▶ _WHAT IS BEING ASKED_:
The whole listing, apart from its images, should be restated word for word.

++++

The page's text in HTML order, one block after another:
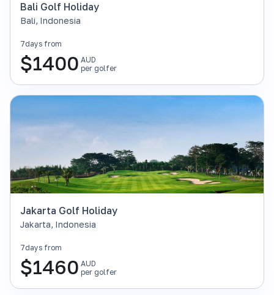
Bali Golf Holiday
Bali, Indonesia
7days from
$1400 AUD
per golfer
Jakarta Golf Holiday
Jakarta, Indonesia
7days from
$1460 AUD
per golfer
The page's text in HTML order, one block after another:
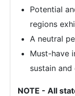
Potential
regions
A neutral
Must-have
sustain
NOTE - All
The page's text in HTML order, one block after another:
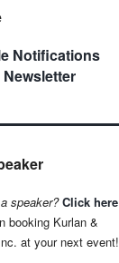
Notifications
speaker? Click here
booking Kurlan &
at your next event!
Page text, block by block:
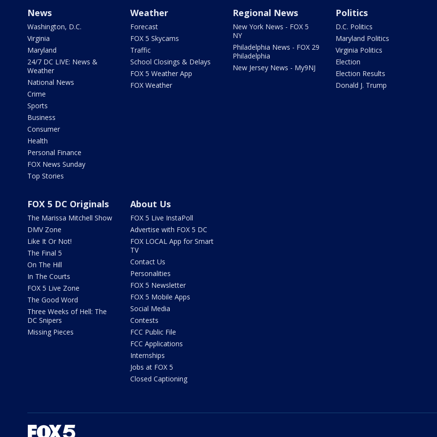
News
Washington, D.C.
Virginia
Maryland
24/7 DC LIVE: News &
Weather
National News
Crime
Sports
Business
Consumer
Health
Personal Finance
FOX News Sunday
Top Stories
Weather
Forecast
FOX 5 Skycams
Traffic
School Closings & Delays
FOX 5 Weather App
FOX Weather
Regional News
New York News - FOX 5
NY
Philadelphia News - FOX 29
Philadelphia
New Jersey News - My9NJ
Politics
D.C. Politics
Maryland Politics
Virginia Politics
Election
Election Results
Donald J. Trump
FOX 5 DC Originals
The Marissa Mitchell Show
DMV Zone
Like It Or Not!
The Final 5
On The Hill
In The Courts
FOX 5 Live Zone
The Good Word
Three Weeks of Hell: The
DC Snipers
Missing Pieces
About Us
FOX 5 Live InstaPoll
Advertise with FOX 5 DC
FOX LOCAL App for Smart
TV
Contact Us
Personalities
FOX 5 Newsletter
FOX 5 Mobile Apps
Social Media
Contests
FCC Public File
FCC Applications
Internships
Jobs at FOX 5
Closed Captioning
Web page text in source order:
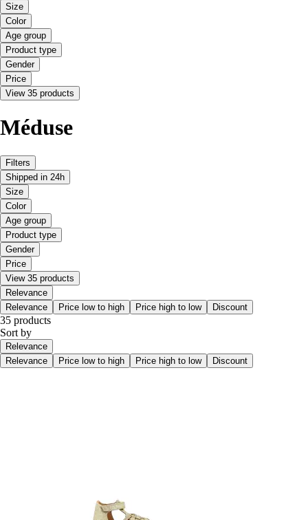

++++

▶ _RESPONSE TO THE EXERCISE_:
The page's text in HTML order, one block after another:
Bali Golf Holiday
Bali, Indonesia
7days from
$1400 AUD
per golfer
Jakarta Golf Holiday
Jakarta, Indonesia
7days from
$1460 AUD
per golfer
The page's text in HTML order, one block after another:
Potential
regions
A neutral
Must-have
sustain
NOTE - All
The page's text in HTML order, one block after another:
Notifications
speaker? Click here
booking Kurlan &
at your next event!
Page text, block by block:
News
Washington, D.C.
Virginia
Maryland
24/7 DC LIVE: News &
Weather
National News
Crime
Sports
Business
Consumer
Health
Personal Finance
FOX News Sunday
Top Stories
Weather
Forecast
FOX 5 Skycams
Traffic
School Closings & Delays
FOX 5 Weather App
FOX Weather
Regional News
New York News - FOX 5
NY
Philadelphia News - FOX 29
Philadelphia
New Jersey News - My9NJ
Politics
D.C. Politics
Maryland Politics
Virginia Politics
Election
Election Results
Donald J. Trump
FOX 5 DC Originals
The Marissa Mitchell Show
DMV Zone
Like It Or Not!
The Final 5
On The Hill
In The Courts
FOX 5 Live Zone
The Good Word
Three Weeks of Hell: The
DC Snipers
Missing Pieces
About Us
FOX 5 Live InstaPoll
Advertise with FOX 5 DC
FOX LOCAL App for Smart
TV
Contact Us
Personalities
FOX 5 Newsletter
FOX 5 Mobile Apps
Social Media
Contests
FCC Public File
FCC Applications
Internships
Jobs at FOX 5
Closed Captioning
Web page text in source order:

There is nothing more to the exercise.